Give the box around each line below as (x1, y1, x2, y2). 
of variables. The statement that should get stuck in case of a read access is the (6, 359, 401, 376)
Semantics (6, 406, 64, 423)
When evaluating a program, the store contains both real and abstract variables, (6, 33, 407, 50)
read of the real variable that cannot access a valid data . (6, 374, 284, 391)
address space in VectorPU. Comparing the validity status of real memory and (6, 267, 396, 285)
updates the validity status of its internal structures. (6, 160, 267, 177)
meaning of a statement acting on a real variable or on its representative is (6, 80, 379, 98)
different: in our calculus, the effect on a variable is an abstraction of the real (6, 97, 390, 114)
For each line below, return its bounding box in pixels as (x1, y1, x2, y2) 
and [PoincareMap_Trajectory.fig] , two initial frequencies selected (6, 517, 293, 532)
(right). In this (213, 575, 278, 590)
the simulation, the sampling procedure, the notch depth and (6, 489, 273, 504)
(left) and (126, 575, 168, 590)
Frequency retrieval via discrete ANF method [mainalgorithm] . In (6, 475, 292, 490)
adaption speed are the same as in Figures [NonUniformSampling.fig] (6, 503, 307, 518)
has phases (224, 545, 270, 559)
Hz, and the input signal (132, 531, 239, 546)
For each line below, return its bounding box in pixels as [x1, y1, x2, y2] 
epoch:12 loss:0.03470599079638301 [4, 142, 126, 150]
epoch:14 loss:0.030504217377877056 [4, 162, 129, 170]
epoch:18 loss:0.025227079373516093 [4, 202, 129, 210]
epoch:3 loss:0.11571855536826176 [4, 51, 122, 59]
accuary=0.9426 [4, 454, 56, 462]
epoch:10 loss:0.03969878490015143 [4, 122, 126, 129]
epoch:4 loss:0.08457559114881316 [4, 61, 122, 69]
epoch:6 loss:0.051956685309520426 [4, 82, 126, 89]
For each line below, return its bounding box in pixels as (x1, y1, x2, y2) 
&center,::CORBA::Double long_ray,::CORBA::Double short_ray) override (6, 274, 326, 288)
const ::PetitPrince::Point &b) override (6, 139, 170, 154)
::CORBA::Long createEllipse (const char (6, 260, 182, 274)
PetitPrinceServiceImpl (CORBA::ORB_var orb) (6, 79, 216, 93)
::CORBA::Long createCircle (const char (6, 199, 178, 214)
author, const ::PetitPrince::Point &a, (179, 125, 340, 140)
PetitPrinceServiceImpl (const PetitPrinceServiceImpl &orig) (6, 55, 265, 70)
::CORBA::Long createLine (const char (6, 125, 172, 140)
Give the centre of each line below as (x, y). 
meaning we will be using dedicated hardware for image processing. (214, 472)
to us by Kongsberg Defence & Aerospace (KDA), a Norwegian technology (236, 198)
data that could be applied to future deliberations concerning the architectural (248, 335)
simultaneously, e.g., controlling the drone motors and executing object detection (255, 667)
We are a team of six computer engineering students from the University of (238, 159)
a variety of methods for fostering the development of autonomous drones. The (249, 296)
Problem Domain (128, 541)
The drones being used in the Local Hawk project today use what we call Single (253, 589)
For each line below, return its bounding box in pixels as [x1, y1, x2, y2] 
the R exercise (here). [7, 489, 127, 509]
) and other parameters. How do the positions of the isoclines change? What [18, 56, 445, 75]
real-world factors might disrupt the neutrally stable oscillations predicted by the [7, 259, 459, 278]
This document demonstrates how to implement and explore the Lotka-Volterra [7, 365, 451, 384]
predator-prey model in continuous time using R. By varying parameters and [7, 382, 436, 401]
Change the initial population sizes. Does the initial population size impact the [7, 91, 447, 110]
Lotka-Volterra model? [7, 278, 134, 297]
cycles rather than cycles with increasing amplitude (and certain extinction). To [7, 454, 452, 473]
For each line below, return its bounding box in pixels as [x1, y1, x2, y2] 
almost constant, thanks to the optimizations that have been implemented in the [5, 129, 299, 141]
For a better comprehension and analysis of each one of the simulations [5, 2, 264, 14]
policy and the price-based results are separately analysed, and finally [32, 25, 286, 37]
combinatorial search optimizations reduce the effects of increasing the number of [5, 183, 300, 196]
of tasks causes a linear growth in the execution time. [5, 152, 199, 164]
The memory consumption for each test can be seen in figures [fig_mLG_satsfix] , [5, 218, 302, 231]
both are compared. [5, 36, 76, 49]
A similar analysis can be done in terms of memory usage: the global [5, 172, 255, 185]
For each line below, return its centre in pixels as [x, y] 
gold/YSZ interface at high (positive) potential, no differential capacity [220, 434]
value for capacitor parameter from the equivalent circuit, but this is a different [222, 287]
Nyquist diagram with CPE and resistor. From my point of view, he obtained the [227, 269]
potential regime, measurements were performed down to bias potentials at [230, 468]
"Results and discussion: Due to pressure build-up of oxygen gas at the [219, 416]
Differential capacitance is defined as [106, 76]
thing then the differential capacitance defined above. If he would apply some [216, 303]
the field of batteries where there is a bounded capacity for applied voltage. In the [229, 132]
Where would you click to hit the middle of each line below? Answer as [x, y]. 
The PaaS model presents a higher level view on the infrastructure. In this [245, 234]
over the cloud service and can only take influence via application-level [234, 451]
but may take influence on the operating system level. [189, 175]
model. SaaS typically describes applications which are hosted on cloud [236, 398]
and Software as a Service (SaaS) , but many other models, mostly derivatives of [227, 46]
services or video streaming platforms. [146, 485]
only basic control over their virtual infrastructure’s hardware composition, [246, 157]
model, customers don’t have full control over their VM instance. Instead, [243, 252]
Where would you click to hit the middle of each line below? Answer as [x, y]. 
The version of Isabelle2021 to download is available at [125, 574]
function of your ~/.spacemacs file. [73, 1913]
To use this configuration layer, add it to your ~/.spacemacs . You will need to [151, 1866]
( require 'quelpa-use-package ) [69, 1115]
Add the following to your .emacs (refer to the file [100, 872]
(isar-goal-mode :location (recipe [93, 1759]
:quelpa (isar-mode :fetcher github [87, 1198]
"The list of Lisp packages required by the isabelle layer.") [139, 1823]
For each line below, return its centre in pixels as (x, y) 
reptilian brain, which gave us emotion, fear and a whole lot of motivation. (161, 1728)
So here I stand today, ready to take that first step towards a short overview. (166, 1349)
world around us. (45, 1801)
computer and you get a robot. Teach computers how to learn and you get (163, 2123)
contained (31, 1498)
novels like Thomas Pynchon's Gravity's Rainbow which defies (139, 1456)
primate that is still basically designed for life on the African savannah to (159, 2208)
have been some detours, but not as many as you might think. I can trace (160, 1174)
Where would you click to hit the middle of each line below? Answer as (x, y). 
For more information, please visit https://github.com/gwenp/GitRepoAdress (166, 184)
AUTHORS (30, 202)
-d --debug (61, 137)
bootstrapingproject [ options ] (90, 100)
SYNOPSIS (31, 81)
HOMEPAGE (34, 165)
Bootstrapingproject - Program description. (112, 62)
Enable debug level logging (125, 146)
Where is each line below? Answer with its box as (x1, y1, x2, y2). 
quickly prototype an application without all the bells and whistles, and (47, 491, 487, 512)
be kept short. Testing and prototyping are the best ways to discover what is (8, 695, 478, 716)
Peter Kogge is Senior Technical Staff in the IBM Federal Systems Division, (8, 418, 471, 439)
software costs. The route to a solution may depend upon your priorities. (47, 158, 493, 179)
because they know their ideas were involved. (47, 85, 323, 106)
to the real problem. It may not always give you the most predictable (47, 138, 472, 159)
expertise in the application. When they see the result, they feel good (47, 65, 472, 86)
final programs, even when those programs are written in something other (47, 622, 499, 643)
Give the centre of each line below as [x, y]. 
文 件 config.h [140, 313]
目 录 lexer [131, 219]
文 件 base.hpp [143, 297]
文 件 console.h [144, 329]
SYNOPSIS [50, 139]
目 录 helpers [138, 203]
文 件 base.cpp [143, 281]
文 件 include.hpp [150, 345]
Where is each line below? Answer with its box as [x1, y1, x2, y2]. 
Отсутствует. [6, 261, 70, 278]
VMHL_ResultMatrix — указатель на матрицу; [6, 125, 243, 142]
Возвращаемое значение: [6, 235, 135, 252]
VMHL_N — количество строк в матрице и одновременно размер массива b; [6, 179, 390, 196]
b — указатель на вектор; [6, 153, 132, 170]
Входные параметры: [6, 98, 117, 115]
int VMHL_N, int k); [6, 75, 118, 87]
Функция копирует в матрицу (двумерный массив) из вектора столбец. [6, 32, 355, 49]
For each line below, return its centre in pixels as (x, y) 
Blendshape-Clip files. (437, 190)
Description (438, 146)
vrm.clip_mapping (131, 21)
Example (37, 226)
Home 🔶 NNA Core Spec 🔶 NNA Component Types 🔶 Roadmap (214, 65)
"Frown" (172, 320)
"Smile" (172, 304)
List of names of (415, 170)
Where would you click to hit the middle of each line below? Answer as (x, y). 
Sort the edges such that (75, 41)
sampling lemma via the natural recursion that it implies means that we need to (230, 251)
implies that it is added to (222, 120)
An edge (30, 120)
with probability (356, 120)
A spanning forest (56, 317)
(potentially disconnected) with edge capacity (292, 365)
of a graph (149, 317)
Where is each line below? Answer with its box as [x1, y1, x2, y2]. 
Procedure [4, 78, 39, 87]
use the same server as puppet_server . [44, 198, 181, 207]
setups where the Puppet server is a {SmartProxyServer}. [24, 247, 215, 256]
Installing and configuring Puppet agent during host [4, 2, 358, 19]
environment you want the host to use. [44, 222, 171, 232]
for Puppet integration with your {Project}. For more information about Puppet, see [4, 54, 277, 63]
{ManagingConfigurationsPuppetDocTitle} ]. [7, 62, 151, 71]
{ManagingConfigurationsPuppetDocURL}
------------------------------------------------------------------------
Required work
A single number is the whole answer: the count of lines above that hold "have".

Output of the task
3